EXERCISE PROMPT
Word for word, return the lines below from the first through the line that has "Codeigniter Sendgrid Mail Library - [59, 69]", dropping the pictures.

START MATERIAL FOR THIS EXERCISE

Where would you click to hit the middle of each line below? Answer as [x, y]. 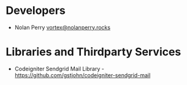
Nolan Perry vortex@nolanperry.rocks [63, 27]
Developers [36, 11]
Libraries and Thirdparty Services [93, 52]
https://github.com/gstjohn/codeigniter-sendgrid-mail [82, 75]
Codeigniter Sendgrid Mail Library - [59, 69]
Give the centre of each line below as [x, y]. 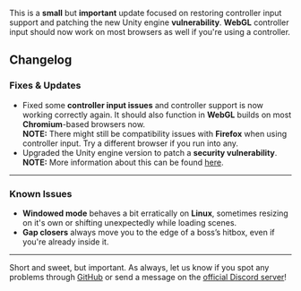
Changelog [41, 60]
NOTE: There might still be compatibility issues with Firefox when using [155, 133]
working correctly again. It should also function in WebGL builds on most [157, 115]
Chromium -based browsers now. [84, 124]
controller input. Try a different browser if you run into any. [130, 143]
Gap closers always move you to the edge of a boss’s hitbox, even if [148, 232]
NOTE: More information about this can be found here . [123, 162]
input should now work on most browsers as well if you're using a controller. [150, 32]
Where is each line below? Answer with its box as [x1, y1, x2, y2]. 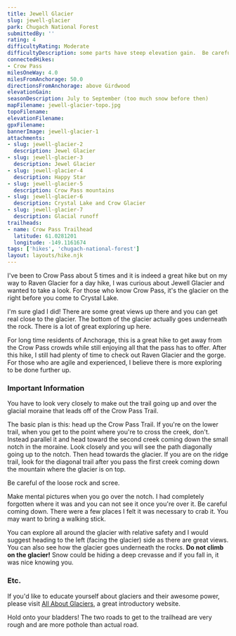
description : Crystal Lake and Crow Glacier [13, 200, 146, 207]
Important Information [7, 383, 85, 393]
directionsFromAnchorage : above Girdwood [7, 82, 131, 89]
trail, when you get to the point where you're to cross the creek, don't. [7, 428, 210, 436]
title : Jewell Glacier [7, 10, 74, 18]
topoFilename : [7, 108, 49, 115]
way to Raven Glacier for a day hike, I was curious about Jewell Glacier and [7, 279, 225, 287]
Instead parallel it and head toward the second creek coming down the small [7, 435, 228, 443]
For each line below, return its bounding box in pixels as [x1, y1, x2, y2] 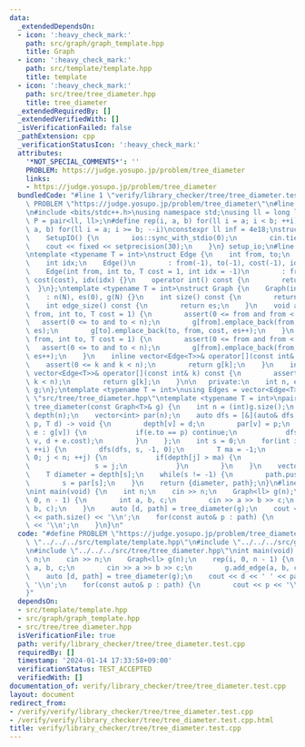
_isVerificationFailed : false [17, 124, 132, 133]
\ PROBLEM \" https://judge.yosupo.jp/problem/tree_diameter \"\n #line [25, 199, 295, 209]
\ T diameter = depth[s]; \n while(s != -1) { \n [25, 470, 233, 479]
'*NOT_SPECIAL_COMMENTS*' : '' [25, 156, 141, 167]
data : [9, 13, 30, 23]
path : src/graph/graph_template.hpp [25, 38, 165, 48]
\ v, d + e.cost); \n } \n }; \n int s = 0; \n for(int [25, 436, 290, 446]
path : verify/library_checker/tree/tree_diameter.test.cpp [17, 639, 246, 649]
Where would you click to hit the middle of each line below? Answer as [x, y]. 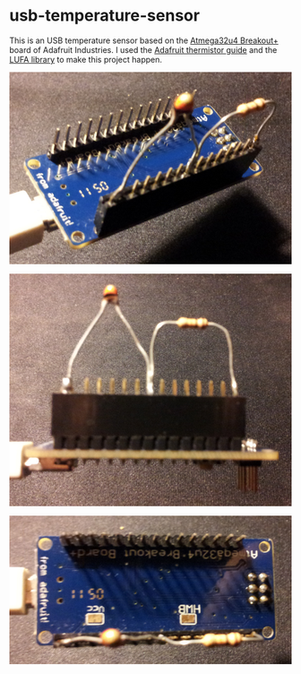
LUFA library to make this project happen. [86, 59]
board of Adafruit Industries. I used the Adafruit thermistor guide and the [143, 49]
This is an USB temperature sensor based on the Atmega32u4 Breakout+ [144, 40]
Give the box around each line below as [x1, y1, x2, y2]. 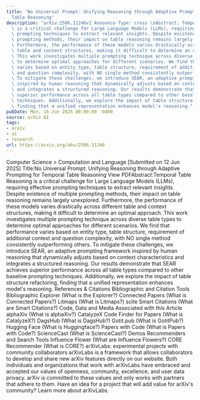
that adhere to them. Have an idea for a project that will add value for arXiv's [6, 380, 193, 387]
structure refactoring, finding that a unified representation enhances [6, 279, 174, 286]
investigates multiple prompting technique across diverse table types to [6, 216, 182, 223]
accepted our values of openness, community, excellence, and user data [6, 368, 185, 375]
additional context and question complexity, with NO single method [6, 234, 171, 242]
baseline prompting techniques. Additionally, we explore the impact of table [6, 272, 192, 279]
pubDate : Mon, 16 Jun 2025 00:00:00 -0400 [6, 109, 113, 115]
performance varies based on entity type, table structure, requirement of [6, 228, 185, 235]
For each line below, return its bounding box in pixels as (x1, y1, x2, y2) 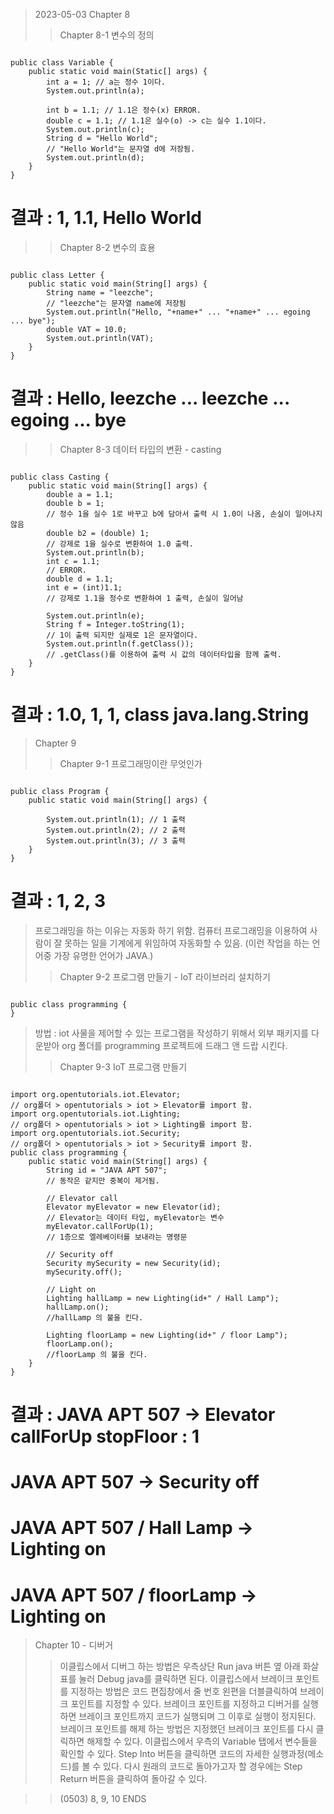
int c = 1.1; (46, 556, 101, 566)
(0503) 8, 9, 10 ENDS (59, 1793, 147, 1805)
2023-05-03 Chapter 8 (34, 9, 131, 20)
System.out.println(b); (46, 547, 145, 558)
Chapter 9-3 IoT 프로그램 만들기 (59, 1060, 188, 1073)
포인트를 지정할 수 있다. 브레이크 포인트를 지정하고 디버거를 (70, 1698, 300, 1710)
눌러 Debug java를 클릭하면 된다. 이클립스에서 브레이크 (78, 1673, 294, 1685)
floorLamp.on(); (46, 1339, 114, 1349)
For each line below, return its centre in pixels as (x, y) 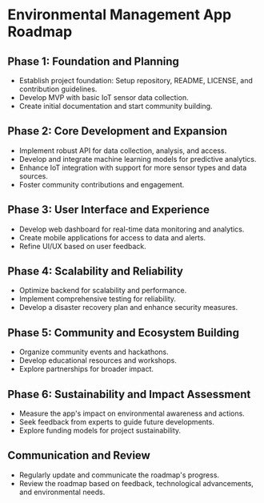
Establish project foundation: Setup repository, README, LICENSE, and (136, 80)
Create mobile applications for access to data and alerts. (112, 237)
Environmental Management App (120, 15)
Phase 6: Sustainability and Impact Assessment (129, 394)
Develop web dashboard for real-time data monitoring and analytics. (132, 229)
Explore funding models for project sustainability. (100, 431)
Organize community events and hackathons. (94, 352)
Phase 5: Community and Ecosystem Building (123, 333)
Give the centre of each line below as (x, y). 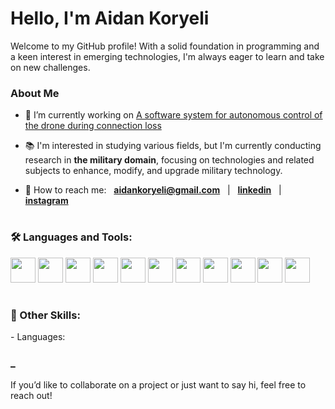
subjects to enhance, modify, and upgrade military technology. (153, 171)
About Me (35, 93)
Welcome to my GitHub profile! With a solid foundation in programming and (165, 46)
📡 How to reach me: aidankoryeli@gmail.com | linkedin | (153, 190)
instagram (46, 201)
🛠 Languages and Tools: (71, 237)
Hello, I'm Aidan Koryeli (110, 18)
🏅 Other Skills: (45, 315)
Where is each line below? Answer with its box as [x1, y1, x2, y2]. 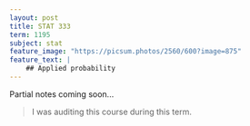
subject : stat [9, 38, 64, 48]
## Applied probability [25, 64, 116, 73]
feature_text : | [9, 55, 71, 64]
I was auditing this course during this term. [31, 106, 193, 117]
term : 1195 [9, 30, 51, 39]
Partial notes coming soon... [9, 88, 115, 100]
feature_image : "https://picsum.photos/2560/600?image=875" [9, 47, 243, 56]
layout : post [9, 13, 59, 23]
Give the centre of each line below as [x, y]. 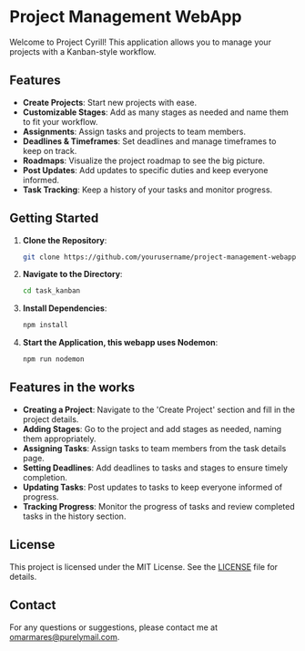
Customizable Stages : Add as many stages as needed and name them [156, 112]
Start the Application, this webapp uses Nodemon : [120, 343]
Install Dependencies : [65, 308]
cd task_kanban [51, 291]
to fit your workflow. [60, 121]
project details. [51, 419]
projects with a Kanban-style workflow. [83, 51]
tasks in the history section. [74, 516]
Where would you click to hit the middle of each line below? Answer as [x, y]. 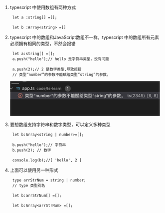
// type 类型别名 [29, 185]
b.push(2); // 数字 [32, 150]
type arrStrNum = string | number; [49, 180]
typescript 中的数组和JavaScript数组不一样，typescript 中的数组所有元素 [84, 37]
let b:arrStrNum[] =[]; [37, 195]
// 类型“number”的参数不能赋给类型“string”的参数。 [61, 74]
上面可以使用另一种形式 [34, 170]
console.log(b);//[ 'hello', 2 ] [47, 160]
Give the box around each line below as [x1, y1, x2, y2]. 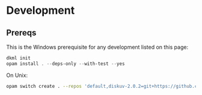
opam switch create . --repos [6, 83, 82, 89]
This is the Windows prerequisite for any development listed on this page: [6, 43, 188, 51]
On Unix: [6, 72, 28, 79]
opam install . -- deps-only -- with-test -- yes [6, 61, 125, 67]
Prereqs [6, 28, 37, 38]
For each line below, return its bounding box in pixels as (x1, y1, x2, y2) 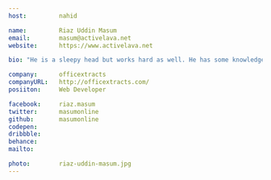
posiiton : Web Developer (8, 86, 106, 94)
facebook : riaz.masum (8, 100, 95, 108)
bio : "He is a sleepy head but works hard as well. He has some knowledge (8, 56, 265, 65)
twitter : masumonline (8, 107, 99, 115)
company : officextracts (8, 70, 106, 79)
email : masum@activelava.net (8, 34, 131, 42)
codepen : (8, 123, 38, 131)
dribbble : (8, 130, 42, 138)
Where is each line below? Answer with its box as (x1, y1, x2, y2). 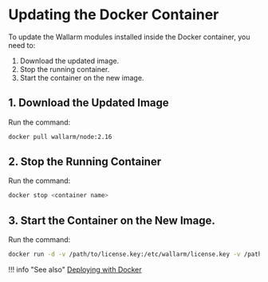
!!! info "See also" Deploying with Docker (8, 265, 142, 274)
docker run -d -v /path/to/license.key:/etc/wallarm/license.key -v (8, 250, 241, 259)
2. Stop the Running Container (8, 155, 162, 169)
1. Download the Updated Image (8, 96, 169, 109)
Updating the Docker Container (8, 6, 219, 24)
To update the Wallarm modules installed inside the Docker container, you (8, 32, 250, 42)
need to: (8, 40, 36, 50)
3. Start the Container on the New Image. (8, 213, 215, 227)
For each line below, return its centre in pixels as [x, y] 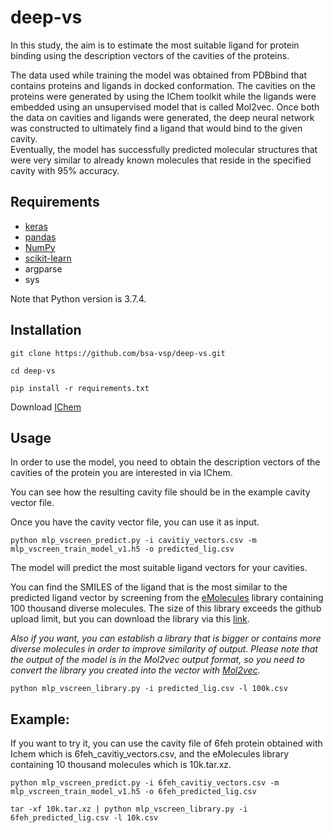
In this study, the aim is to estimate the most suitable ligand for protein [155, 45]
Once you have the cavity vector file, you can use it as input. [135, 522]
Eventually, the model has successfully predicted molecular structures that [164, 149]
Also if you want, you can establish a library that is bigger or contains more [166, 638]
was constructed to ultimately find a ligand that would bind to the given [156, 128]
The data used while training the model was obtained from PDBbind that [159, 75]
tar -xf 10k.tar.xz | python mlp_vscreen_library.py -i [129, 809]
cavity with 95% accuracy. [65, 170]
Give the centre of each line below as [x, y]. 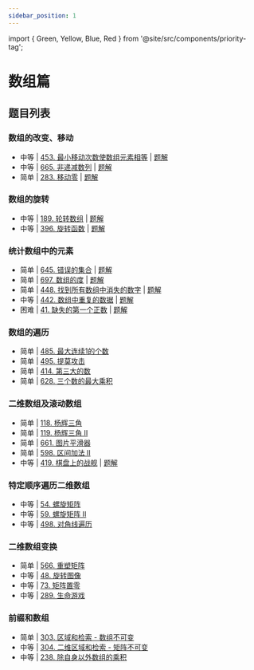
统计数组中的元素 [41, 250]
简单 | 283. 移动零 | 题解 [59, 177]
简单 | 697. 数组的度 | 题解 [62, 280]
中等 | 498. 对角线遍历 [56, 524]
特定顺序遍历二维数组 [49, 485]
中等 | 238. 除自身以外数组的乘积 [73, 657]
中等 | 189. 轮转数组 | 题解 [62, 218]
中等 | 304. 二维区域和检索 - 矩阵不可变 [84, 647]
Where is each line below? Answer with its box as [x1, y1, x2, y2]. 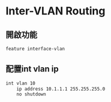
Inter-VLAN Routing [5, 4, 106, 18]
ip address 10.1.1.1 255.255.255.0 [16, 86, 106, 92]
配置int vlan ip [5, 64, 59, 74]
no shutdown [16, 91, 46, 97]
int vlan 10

END MATERIAL FOR THIS EXERCISE

EXERCISE OUTPUT
Where would you click to hit the middle of each line below? Answer as [x, y]. 
Nolan Perry vortex@nolanperry.rocks [63, 27]
Developers [36, 11]
Libraries and Thirdparty Services [93, 52]
https://github.com/gstjohn/codeigniter-sendgrid-mail [82, 75]
Codeigniter Sendgrid Mail Library - [59, 69]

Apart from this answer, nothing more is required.